FERC denied rehearing requests regarding approved revisions to CAISO’s Open Access Transmission Tariff generator interconnection procedures, which contesting parties said rely on in part on “subjective and discriminatory criteria.”
FERC has denied rehearing requests regarding approved revisions to CAISO’s Open Access Transmission Tariff generator interconnection procedures, which contesting parties said rely partly on “subjective and discriminatory criteria.”
Calpine, Clean Energy Associations, Dynegy Marketing and Trade, and Vistra filed the rehearing requests in October 2024. On Nov. 7, FERC denied the requests and clarified the discussion in its queue reform order.
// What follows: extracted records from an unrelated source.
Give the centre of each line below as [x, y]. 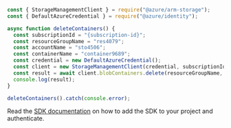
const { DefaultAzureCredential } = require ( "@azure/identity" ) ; [102, 16]
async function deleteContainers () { [61, 28]
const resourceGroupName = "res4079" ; [69, 41]
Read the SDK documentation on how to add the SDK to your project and [110, 111]
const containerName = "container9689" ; [72, 54]
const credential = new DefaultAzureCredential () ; [87, 61]
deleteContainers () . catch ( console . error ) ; [69, 98]
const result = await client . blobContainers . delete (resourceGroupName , [118, 73]

CAISO proposed the OATT interconnection revisions because of an “unprecedented numbers of interconnection requests” resulting from California state regulatory requirements and policies, the order said.
The revisions included a zonal approach that prioritizes interconnection projects in areas with existing or planned transmission capacity. The approach provided four cluster study criteria, including a “commercial interest” score, which is up to 30% of a project’s overall score.
The rehearing parties claimed that commercial interest points create opportunities for potential undue discrimination or preference, specifically by allowing load-serving entities (LSE) to allocate commercial interest points to affiliates. That allows for the disparate treatment of LSEs vs. non-LSEs and creates an impact on small LSEs, the parties argued.
The commission found these claims “unpersuasive” because CAISO’s revisions “balance LSEs’ role in resource procurement with appropriate tariff limitations on LSEs’ ability to award points, including limitations on points that may be awarded to affiliates,” the order says.
FERC disagreed with the rehearing parties’ claim that LSEs would be able to control access to the grid by using “subjective and discriminatory criteria to assign commercial interest points in an anticompetitive manner.”
The rehearing parties said allowing LSEs to award commercial interest points violates the Federal Power Act, which prohibits undue discrimination. The parties also said the commercial interest points process erodes “two longstanding commission policies that provide non-discriminatory and comparable access to all wholesale users and ensure interconnection rules are not unduly discriminatory or preferential.”
FERC pointed out the Federal Power Act does not prohibit all discrimination, only “undue discrimination.”
“Discrimination is undue when similarly situated customers are treated differently,” the commission said in the order. “Here, no party on rehearing has provided any persuasive explanation that similarly situated interconnection customers will be treated differently under the revised tariff.”
CAISO said rejecting commercial interest points would “significantly diminish the value of its proposal and result in more ties,” the order says.
The approved OATT revisions will allow CAISO to select and move forward with proposed generating facilities for reliability and public policy purposes, the order says.